● **Requirement**
From the listing below, reproduce word for word the part that opens with the line containing "Múltiplos de 5" and closes with the line containing "Si el número es divisible por 3 y"; reproduce nothing else.

● **Extracted records**
****************************************
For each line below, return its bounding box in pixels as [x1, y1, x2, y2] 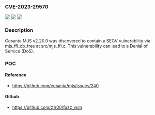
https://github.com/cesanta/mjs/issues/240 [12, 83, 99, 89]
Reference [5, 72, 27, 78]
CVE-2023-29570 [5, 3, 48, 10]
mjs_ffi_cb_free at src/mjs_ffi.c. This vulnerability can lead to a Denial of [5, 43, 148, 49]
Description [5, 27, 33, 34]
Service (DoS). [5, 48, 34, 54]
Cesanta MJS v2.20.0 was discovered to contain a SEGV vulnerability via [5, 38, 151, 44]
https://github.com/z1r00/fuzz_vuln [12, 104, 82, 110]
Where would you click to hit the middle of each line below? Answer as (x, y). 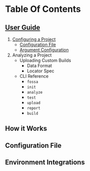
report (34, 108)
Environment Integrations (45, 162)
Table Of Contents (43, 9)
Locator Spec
****************************************
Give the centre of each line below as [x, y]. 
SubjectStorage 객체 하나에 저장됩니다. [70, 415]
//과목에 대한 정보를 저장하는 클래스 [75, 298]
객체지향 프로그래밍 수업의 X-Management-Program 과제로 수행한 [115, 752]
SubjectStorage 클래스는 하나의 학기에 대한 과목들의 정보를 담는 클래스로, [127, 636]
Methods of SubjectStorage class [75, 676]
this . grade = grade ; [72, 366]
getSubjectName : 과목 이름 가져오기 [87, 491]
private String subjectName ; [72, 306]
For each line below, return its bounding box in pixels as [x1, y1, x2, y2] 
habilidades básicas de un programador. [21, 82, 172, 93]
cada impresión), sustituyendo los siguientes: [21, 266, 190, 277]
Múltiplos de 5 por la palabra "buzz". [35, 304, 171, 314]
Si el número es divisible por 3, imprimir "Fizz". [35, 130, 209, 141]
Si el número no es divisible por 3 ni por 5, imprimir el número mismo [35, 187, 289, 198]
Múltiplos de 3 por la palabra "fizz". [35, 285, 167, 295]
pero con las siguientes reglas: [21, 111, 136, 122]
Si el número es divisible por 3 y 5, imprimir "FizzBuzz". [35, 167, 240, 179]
****************************************
● **Result below**
Múltiplos de 5 por la palabra "buzz". [35, 304, 171, 314]
Si el número es divisible por 3, imprimir "Fizz". [35, 130, 209, 141]
Si el número no es divisible por 3 ni por 5, imprimir el número mismo [35, 187, 289, 198]
Múltiplos de 3 por la palabra "fizz". [35, 285, 167, 295]
pero con las siguientes reglas: [21, 111, 136, 122]
Si el número es divisible por 3 y 5, imprimir "FizzBuzz". [35, 167, 240, 179]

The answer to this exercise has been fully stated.